Your goal:
Repeat exactly each line of the material, starting from the line that contains "Locate the window" and finishing with the final line.

Data shown:
=== Section Start ===
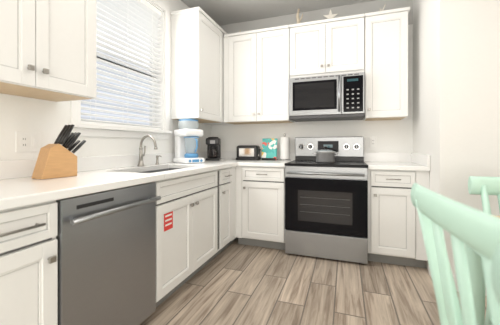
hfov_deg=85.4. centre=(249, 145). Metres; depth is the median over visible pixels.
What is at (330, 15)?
starfish
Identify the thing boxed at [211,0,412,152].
wall
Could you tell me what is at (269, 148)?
cookbook
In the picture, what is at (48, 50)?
upper cabinet
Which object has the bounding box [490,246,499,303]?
chair
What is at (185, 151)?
maker
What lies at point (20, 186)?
countertop
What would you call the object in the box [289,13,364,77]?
upper cabinet
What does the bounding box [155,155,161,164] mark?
soap dispenser
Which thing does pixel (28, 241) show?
base cabinet
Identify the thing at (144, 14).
window blinds
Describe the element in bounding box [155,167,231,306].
base cabinet
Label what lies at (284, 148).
paper towel holder
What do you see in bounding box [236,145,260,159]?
toaster
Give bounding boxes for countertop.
[0,152,249,210]
[221,151,429,170]
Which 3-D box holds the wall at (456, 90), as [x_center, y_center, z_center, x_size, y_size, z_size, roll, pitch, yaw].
[3.316,-0.265,1.968,3.580,2.720,1.040,0,0,19]
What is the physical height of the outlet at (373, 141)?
0.116 m
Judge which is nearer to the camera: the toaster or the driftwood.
the driftwood
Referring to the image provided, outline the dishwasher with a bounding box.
[56,182,160,324]
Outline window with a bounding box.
[68,0,171,138]
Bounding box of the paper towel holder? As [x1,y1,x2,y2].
[279,134,289,160]
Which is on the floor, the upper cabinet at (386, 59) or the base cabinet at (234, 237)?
the base cabinet at (234, 237)
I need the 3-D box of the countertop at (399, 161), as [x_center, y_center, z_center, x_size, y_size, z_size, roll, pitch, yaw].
[0.512,0.150,3.008,2.396,0.139,0.648,0,0,19]
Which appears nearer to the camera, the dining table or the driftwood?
the dining table
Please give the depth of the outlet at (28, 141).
1.57 m
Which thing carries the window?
in the wall at (49, 120)
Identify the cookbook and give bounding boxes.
[261,138,277,159]
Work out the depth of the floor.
2.00 m
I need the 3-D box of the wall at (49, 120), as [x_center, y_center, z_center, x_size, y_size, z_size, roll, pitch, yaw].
[-1.576,-0.265,0.990,0.150,2.720,6.150,0,0,19]
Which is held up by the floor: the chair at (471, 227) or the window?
the chair at (471, 227)
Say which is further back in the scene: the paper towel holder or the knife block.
the paper towel holder
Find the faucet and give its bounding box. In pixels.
[137,135,157,165]
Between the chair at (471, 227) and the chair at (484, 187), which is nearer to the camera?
the chair at (471, 227)
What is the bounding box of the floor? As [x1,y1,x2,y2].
[140,238,486,324]
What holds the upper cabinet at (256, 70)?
attached to the wall at (394, 136)
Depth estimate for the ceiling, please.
3.19 m
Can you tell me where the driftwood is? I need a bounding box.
[296,8,302,22]
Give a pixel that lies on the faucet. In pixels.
(141, 162)
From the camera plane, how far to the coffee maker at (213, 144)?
3.23 m
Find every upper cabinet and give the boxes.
[0,0,96,101]
[170,7,229,124]
[223,25,293,123]
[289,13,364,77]
[363,7,409,120]
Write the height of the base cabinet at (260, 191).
0.872 m
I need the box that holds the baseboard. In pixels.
[453,276,486,295]
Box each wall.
[0,0,210,160]
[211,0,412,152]
[413,0,499,275]
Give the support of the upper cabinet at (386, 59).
attached to the wall at (394, 136)
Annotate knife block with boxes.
[32,124,85,178]
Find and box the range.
[285,137,367,263]
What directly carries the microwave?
attached to the upper cabinet at (332, 46)
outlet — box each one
[16,131,41,151]
[370,137,376,146]
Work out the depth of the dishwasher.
1.34 m
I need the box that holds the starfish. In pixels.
[323,9,336,18]
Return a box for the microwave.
[289,72,364,121]
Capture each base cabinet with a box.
[0,200,57,324]
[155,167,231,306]
[232,166,236,241]
[236,166,285,249]
[367,169,428,267]
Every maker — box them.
[173,119,204,163]
[206,137,220,160]
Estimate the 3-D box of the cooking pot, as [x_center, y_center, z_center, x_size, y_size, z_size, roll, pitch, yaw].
[0.788,0.093,2.831,0.255,0.165,0.198,0,0,19]
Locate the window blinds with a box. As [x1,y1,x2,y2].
[81,0,161,129]
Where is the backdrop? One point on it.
(111, 109)
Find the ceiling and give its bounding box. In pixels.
[181,0,374,25]
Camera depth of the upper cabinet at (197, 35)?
2.84 m
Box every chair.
[411,183,499,324]
[468,176,499,324]
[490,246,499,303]
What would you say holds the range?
on the floor
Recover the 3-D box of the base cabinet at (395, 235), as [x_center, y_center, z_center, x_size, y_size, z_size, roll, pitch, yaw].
[1.415,0.658,2.699,0.486,0.872,0.628,0,0,19]
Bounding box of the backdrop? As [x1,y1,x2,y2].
[81,2,148,124]
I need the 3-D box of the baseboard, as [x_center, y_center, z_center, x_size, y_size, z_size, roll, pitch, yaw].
[3.128,1.040,1.475,3.584,0.110,0.012,0,0,19]
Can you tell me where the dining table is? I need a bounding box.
[465,215,499,324]
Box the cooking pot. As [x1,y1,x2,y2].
[313,146,337,162]
=== Section End ===
Response area:
Locate the window blinds with a box. As [x1,y1,x2,y2].
[81,0,161,129]
Where is the backdrop? One point on it.
(111, 109)
Find the ceiling and give its bounding box. In pixels.
[181,0,374,25]
Camera depth of the upper cabinet at (197, 35)?
2.84 m
Box every chair.
[411,183,499,324]
[468,176,499,324]
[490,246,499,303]
What would you say holds the range?
on the floor
Recover the 3-D box of the base cabinet at (395, 235), as [x_center, y_center, z_center, x_size, y_size, z_size, roll, pitch, yaw].
[1.415,0.658,2.699,0.486,0.872,0.628,0,0,19]
Bounding box of the backdrop? As [x1,y1,x2,y2].
[81,2,148,124]
I need the 3-D box of the baseboard, as [x_center, y_center, z_center, x_size, y_size, z_size, roll, pitch, yaw].
[3.128,1.040,1.475,3.584,0.110,0.012,0,0,19]
Can you tell me where the dining table is? I need a bounding box.
[465,215,499,324]
Box the cooking pot. As [x1,y1,x2,y2].
[313,146,337,162]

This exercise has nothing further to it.